*Provided data:*
—————

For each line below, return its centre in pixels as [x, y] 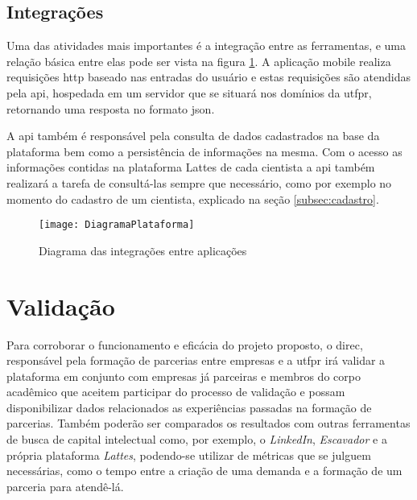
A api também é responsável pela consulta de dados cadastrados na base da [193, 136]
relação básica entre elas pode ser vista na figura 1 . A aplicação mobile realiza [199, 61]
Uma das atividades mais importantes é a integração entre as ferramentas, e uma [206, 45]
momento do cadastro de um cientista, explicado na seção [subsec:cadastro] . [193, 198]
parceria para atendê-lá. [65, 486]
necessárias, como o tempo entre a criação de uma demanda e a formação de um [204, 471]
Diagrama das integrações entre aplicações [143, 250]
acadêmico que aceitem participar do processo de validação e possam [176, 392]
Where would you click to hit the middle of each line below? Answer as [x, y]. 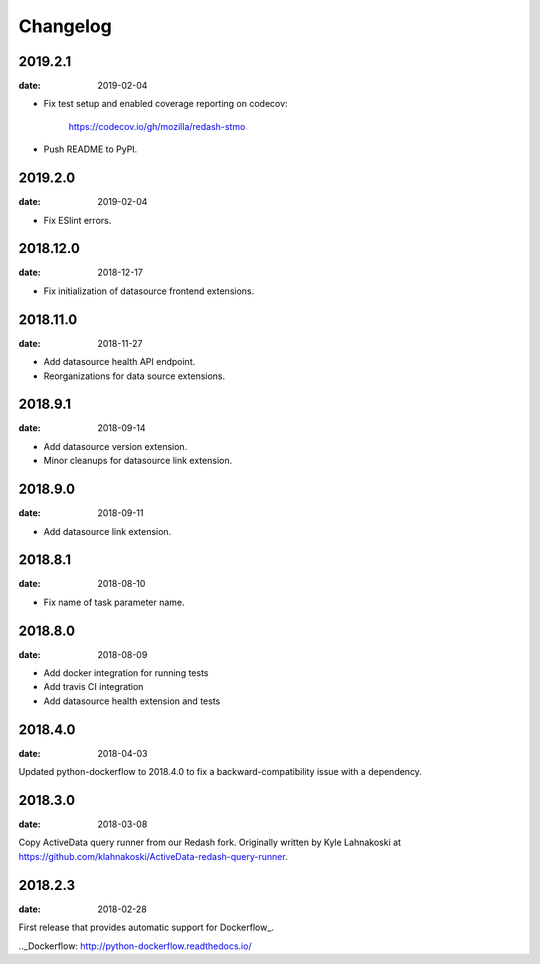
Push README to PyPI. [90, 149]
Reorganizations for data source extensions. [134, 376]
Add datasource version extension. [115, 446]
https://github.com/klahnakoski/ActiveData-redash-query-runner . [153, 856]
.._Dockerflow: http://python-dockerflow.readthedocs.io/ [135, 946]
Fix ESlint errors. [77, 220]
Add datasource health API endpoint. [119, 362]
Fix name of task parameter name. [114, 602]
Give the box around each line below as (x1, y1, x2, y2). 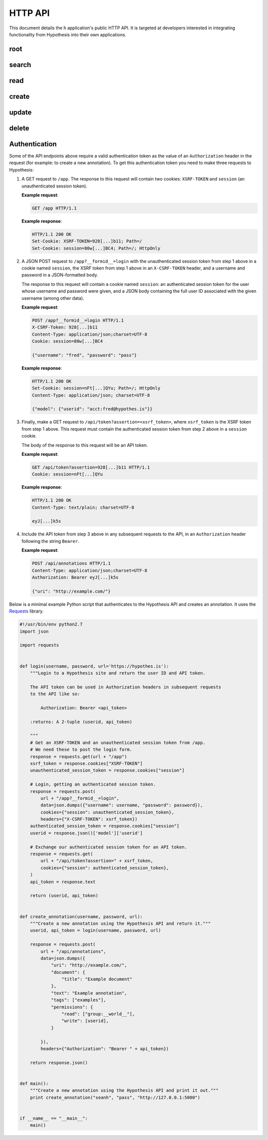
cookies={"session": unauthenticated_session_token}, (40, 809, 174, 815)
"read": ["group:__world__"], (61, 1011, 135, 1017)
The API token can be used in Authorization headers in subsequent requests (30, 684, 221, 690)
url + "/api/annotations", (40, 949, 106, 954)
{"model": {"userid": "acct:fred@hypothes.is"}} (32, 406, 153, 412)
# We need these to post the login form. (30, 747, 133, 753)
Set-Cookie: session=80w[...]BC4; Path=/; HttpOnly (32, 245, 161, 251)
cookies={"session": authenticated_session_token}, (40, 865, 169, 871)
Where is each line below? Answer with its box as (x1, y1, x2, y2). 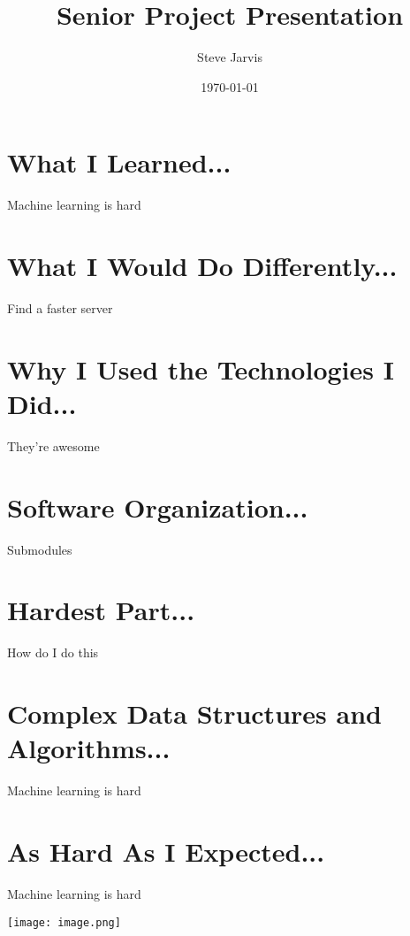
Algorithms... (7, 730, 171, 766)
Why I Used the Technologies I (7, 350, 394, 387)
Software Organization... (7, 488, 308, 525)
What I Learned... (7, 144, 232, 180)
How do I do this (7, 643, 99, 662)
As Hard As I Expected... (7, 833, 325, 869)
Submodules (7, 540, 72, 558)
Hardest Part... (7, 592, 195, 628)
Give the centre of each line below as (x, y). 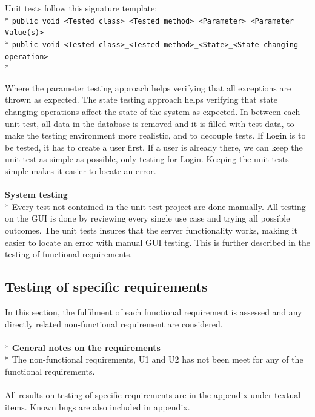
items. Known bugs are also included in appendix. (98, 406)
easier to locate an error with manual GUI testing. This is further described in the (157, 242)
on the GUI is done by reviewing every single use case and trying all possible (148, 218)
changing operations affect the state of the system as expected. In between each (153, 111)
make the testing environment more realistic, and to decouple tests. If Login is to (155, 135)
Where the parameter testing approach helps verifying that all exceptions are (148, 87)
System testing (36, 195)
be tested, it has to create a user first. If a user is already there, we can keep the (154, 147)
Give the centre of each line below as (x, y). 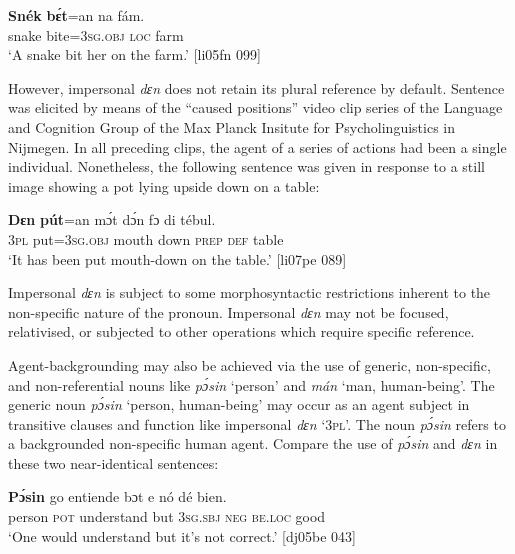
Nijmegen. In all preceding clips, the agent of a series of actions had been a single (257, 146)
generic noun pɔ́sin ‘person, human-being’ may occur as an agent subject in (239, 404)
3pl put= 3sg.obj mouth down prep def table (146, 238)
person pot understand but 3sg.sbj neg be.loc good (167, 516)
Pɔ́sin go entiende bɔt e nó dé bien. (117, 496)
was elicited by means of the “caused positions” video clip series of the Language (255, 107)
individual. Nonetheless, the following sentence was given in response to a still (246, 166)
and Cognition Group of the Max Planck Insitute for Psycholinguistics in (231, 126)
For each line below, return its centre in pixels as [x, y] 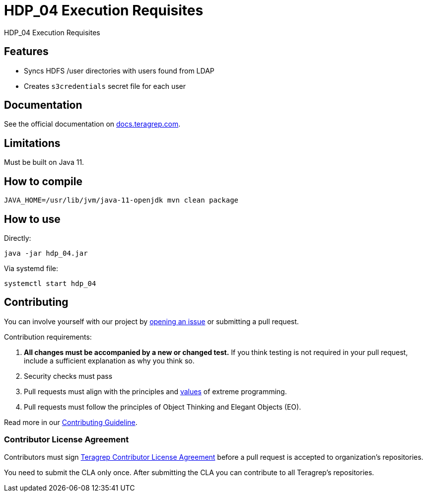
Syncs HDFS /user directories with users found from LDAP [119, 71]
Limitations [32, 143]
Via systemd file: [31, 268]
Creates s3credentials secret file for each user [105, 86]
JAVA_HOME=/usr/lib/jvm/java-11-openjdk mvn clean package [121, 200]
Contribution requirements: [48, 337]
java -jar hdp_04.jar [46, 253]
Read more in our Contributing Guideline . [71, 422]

—————

*Assignment:*
Copy every record exactly as written, leaving out the pictures.

*Written response:*
For each line below, return its centre in pixels as [x, y] 
A api também é responsável pela consulta de dados cadastrados na base da [193, 136]
relação básica entre elas pode ser vista na figura 1 . A aplicação mobile realiza [199, 61]
Uma das atividades mais importantes é a integração entre as ferramentas, e uma [206, 45]
momento do cadastro de um cientista, explicado na seção [subsec:cadastro] . [193, 198]
parceria para atendê-lá. [65, 486]
necessárias, como o tempo entre a criação de uma demanda e a formação de um [204, 471]
Diagrama das integrações entre aplicações [143, 250]
acadêmico que aceitem participar do processo de validação e possam [176, 392]
Where would you click to hit the middle of each line below? Answer as [x, y]. 
Push README to PyPI. [90, 149]
Reorganizations for data source extensions. [134, 376]
Add datasource version extension. [115, 446]
https://github.com/klahnakoski/ActiveData-redash-query-runner . [153, 856]
.._Dockerflow: http://python-dockerflow.readthedocs.io/ [135, 946]
Fix ESlint errors. [77, 220]
Add datasource health API endpoint. [119, 362]
Fix name of task parameter name. [114, 602]
Give the box around each line below as (x1, y1, x2, y2). 
cookies={"session": unauthenticated_session_token}, (40, 809, 174, 815)
"read": ["group:__world__"], (61, 1011, 135, 1017)
The API token can be used in Authorization headers in subsequent requests (30, 684, 221, 690)
url + "/api/annotations", (40, 949, 106, 954)
{"model": {"userid": "acct:fred@hypothes.is"}} (32, 406, 153, 412)
# We need these to post the login form. (30, 747, 133, 753)
Set-Cookie: session=80w[...]BC4; Path=/; HttpOnly (32, 245, 161, 251)
cookies={"session": authenticated_session_token}, (40, 865, 169, 871)
Where is each line below? Answer with its box as (x1, y1, x2, y2). 
Algorithms... (7, 730, 171, 766)
Why I Used the Technologies I (7, 350, 394, 387)
Software Organization... (7, 488, 308, 525)
What I Learned... (7, 144, 232, 180)
How do I do this (7, 643, 99, 662)
As Hard As I Expected... (7, 833, 325, 869)
Submodules (7, 540, 72, 558)
Hardest Part... (7, 592, 195, 628)
Give the centre of each line below as (x, y). 
items. Known bugs are also included in appendix. (98, 406)
easier to locate an error with manual GUI testing. This is further described in the (157, 242)
on the GUI is done by reviewing every single use case and trying all possible (148, 218)
changing operations affect the state of the system as expected. In between each (153, 111)
make the testing environment more realistic, and to decouple tests. If Login is to (155, 135)
Where the parameter testing approach helps verifying that all exceptions are (148, 87)
System testing (36, 195)
be tested, it has to create a user first. If a user is already there, we can keep the (154, 147)
Give the centre of each line below as (x, y). 
Nijmegen. In all preceding clips, the agent of a series of actions had been a single (257, 146)
generic noun pɔ́sin ‘person, human-being’ may occur as an agent subject in (239, 404)
3pl put= 3sg.obj mouth down prep def table (146, 238)
person pot understand but 3sg.sbj neg be.loc good (167, 516)
Pɔ́sin go entiende bɔt e nó dé bien. (117, 496)
was elicited by means of the “caused positions” video clip series of the Language (255, 107)
individual. Nonetheless, the following sentence was given in response to a still (246, 166)
and Cognition Group of the Max Planck Insitute for Psycholinguistics in (231, 126)
For each line below, return its centre in pixels as [x, y] 
Syncs HDFS /user directories with users found from LDAP [119, 71]
Limitations [32, 143]
Via systemd file: [31, 268]
Creates s3credentials secret file for each user [105, 86]
JAVA_HOME=/usr/lib/jvm/java-11-openjdk mvn clean package [121, 200]
Contribution requirements: [48, 337]
java -jar hdp_04.jar [46, 253]
Read more in our Contributing Guideline . [71, 422]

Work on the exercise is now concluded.